We aim to secure robust intellectual property for our siRNA-optimized peptides, targeting technology transfers or acquisitions by interested pharma and biotech firms from the preclinical stage.

What is our business model?

Our drug delivery platform is geared toward siRNA therapeutics long-term, but we also need short-term cash flow strategies.

As our peptide complexes are nano-sized, they’re used for skin delivery in cosmetics. The cosmetics industry prioritizes delivery systems for proven ingredients over new ones. Our peptide nanoparticles, carrying active substances like nucleotides similar to siRNA, showed strong efficacy in skin trials, leading to B2B sales for products with various low- to high-molecular-weight ingredients.

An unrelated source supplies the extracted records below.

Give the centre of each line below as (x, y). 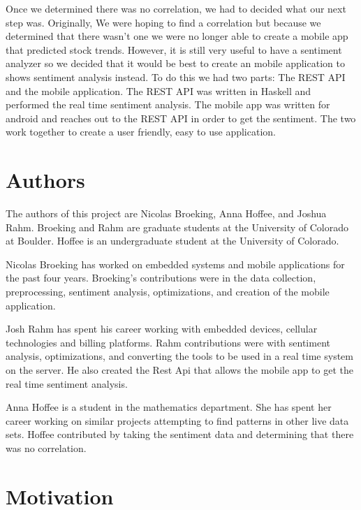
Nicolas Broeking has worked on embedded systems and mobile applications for (175, 264)
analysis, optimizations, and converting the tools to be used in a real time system (179, 356)
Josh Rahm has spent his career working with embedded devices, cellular (162, 329)
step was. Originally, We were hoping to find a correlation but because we (163, 22)
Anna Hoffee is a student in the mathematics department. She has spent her (169, 407)
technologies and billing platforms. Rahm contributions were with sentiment (168, 342)
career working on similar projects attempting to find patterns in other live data (177, 420)
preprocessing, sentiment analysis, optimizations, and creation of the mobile (168, 292)

Starting with skin delivery efficacy, we’ll accelerate siRNA therapy development for localized areas like skin and eyes, later expanding to high-impact fields like cancer and autoimmune diseases.

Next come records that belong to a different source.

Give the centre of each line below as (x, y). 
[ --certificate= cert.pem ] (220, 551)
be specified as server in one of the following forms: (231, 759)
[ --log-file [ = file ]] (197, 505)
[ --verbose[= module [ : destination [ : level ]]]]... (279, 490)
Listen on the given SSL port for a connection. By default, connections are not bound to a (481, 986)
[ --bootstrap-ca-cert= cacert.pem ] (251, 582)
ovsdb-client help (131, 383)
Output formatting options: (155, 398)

What are our team’s achievements?

In 2023, Sungkyunkwan University’s Startup-Centric University selected our siRNA delivery project, leading to our incorporation. In 2024, we earned recognition for our technology in Gyeonggi Center for Creative Economy’s Open Innovation Program and the Ministry of SMEs and Startups’ Technology Development Program, advancing our R&D.

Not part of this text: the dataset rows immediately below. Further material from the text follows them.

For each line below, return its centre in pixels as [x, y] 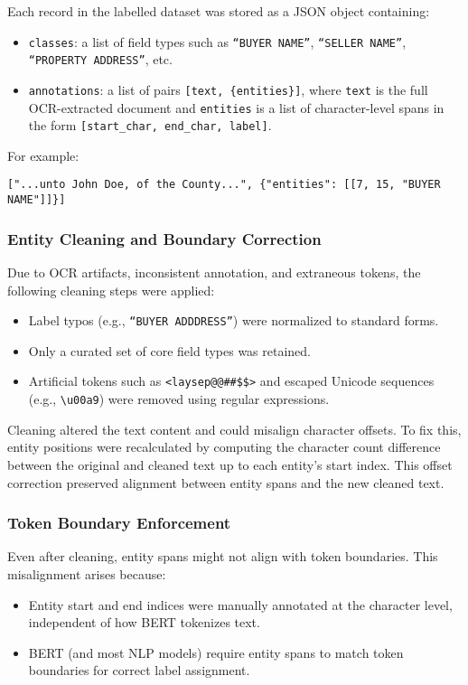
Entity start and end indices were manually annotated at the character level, [240, 604]
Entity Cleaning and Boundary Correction [164, 238]
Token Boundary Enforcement [119, 523]
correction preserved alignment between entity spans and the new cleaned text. [226, 482]
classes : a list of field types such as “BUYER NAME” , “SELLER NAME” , [217, 41]
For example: [43, 155]
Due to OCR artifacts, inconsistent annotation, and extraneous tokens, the [214, 272]
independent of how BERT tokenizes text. [144, 622]

As of 2025, our skin delivery technology has attracted significant interest from Korea’s largest cosmetic manufacturers and global brands, with sales efforts underway for pharmaceutical dermocosmetic brands. We’ve developed raw materials with eight active ingredients, expecting significant revenue from the second half of this year.

What is the Peptirna team’s competitiveness?

Our extensive experience in developing peptides and derivatives allows us to design peptides in novel ways, securing a platform to deliver siRNA into cells without toxicity or side effects for promising biotech drugs.

Our ability to attach ligands for targeted delivery to specific cells or tissues sets us apart from existing delivery systems.

Finally, peptides are relatively safe and widely used in cosmetics. Our platform’s dual use for siRNA delivery and cosmetic ingredient delivery enables rapid revenue generation, a key advantage for an early-stage biotech startup.

Why should we receive investment? Three reasons:

First, as a delivery platform for siRNA—a Nobel Prize-validated, highly effective molecule—we have a lower failure risk and higher success potential than drug development firms.

Second, our platform addresses the biggest unmet need in siRNA therapy: delivery to non-liver tissues, expanding beyond the liver-focused market.

Third, our magnetic-like binding of peptides and siRNA allows multiple siRNAs to be delivered simultaneously without chemical modification, drastically reducing development time and costs.